In [1]:
from datgan import DATGAN

import numpy as np
import pandas as pd
import networkx as nx
import tensorflow as tf

# Run the model eagerly
#tf.config.run_functions_eagerly(True)

# For the Python notebook
%matplotlib inline
%reload_ext autoreload
%autoreload 2

# Load the original data

In [2]:
df = pd.read_csv('./data/CMAP.csv', index_col=False)

In [3]:
df.head()

Unnamed: 0,choice,travel_dow,trip_purpose,distance,hh_vehicles,hh_size,hh_bikes,hh_descr,hh_income,gender,age,license,education_level,work_status,departure_time
0,drive,7,HOME_OTHER,3.93477,2,3,3,detached,6,0,30,1,4,PTE,20.166667
1,drive,2,SHOPPING,0.31557,3,3,3,detached,7,0,54,1,5,FTE,17.5
2,drive,2,SHOPPING,0.28349,1,1,0,detached,3,0,80,1,3,PTE,9.333333
3,drive,2,OTHER,0.69417,2,2,0,detached,5,1,42,1,5,FTE,13.783333
4,passenger,1,SHOPPING,4.30666,2,2,1,detached,4,0,32,0,3,Unemployed,11.566667


# Provide information on the data

We need to provide the data type for each columns and give a bit more information about continuous columns.
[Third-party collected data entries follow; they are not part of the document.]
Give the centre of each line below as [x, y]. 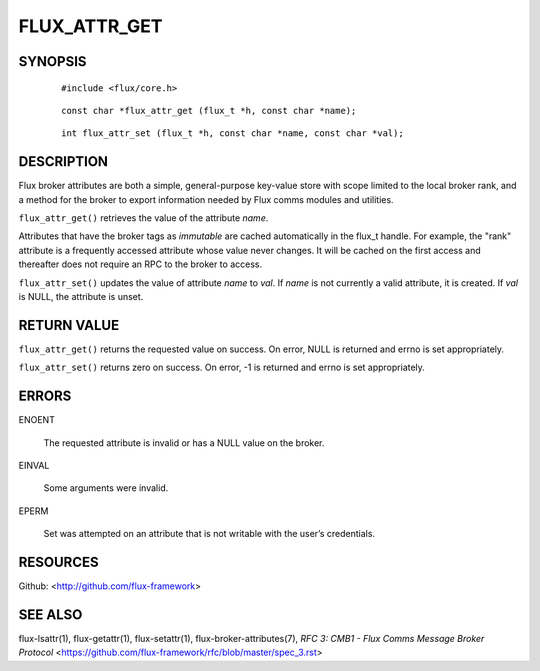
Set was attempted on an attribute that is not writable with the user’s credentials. [209, 534]
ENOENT [36, 420]
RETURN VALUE [69, 325]
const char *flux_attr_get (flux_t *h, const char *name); [209, 110]
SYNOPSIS [52, 61]
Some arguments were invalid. [106, 488]
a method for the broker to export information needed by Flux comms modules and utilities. [206, 199]
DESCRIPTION [63, 161]
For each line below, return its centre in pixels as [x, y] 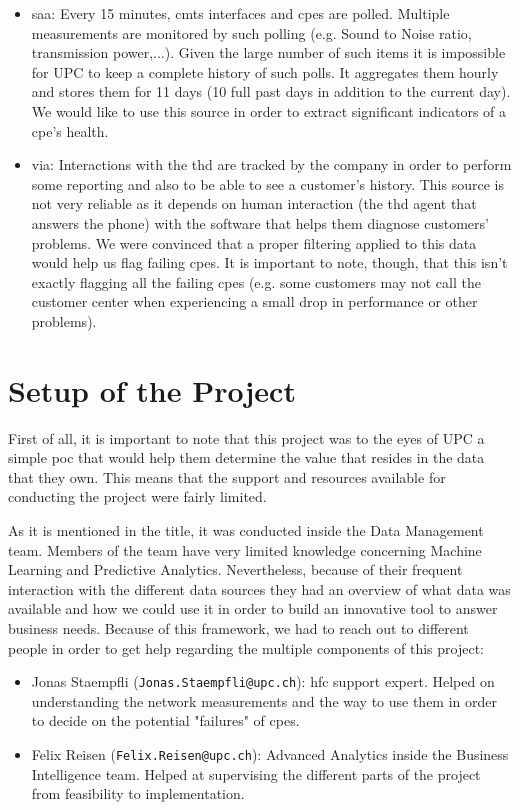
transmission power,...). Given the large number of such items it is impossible [268, 52]
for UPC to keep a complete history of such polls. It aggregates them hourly [265, 71]
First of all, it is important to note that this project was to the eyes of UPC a [246, 437]
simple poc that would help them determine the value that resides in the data [246, 457]
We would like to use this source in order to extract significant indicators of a [269, 110]
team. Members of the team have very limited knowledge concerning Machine [245, 549]
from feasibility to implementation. [138, 793]
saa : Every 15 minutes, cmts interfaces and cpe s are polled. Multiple [240, 13]
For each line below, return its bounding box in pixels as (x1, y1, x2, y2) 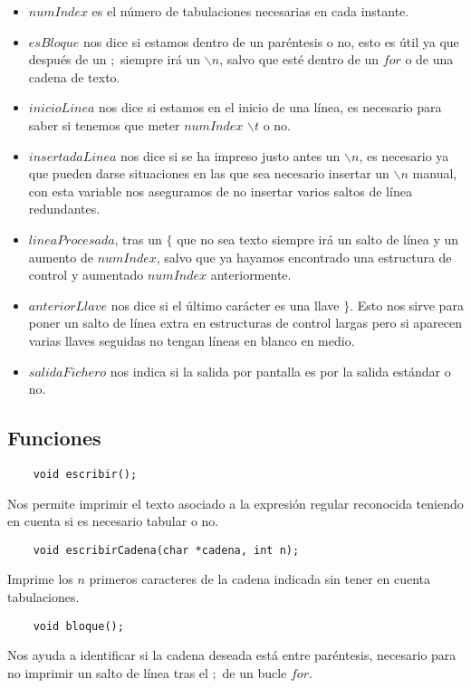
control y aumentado (28, 265, 144, 284)
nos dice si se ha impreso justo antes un (120, 146, 341, 165)
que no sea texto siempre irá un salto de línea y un (177, 229, 459, 248)
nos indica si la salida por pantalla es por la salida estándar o (110, 361, 451, 380)
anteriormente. (210, 265, 292, 284)
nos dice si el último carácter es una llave (111, 295, 340, 314)
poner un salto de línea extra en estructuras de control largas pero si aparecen (28, 313, 463, 332)
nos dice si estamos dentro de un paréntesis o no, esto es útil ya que (82, 32, 459, 51)

In our case, the `distance` is an exponential distriubtion => we transform it using a logarithm in order to make it easier for the generator to learn the distribution.

In [4]:
data_info = {
    'distance': {
        'type': 'continuous',
        'bounds': [0.0, np.infty],
        'discrete': False,
        'apply_func': (lambda x: np.log(x+1)),
    },
    'age': {
        'type': 'continuous',
        'bounds': [0, 100],
        'discrete': True
    },
    'departure_time': {
        'type': 'continuous',
        'bounds': [0, 23.999],
        'discrete': False
    }
}

for c in df.columns:
    if c not in data_info.keys():
        data_info[c] = {'type': 'categorical'}

# DAG

We need to define the DAG using the library `networkx`.

In [5]:
graph = nx.DiGraph()
graph.add_edges_from([
    ("age", "license"),
    ("age", "education_level"),
    ("gender", "work_status"),
    ("education_level", "work_status"),
    ("education_level", "hh_income"),
    ("work_status", "hh_income"),
    ("hh_income", "hh_descr"),
    ("hh_income", "hh_size"),
    ("hh_size", "hh_vehicles"),
    ("hh_size", "hh_bikes"),
    ("work_status", "trip_purpose"),
    ("trip_purpose", "departure_time"),
    ("trip_purpose", "distance"),
    ("travel_dow", "choice"),
    ("distance", "choice"),
    ("departure_time", "choice"),
    ("hh_vehicles", "choice"),
    ("hh_bikes", "choice"),
    ("license", "choice"),
    ("education_level", "hh_size"),
    ("work_status", "hh_descr"),
    ("work_status", "hh_size"),
    ("hh_income", "hh_bikes"),
    ("hh_income", "hh_vehicles"),
    ("trip_purpose", "choice")
])

# Training the DATGAN

In [6]:
output_folder = './output/'

In [7]:
# Choosing the right batch size allows to not waste data while training the models
batch_size = 1116

In [8]:
datgan = DATGAN(output=output_folder, batch_size=batch_size, num_epochs=1000)

It is possible to preprocess the data and save it somewhere. Since it takes a bit of time to do it, it helps to test multiple models faster. 

In [9]:
datgan.preprocess(df, data_info, preprocessed_data_path='./encoded_data')

Preprocessed data have been loaded!


If the data has been preprocessed, you need to provide the path where it was saved. The model will then load the preprocessed data and work with it. If no preprocessed data are found in the specified folder, the model will still preprocess them before training the networks.

In [10]:
datgan.fit(df, data_info, graph, preprocessed_data_path='./encoded_data')

Preprocessed data have been loaded!
Start training DATGAN with the WGAN loss (04/03/2022 11:46:12).


Training DATGAN: 100%|█████████████████████████████████████████████████████████████| 1000/1000 [23:21<00:00,  1.40s/it]

DATGAN has finished training (04/03/2022 12:09:33) - Training time: 23 minutes and 21 seconds





Sample the synthetic data

In [11]:
samples = datgan.sample(len(df))

Save the new dataset

In [12]:
samples.to_csv('./data/CMAP_synthetic.csv', index=False)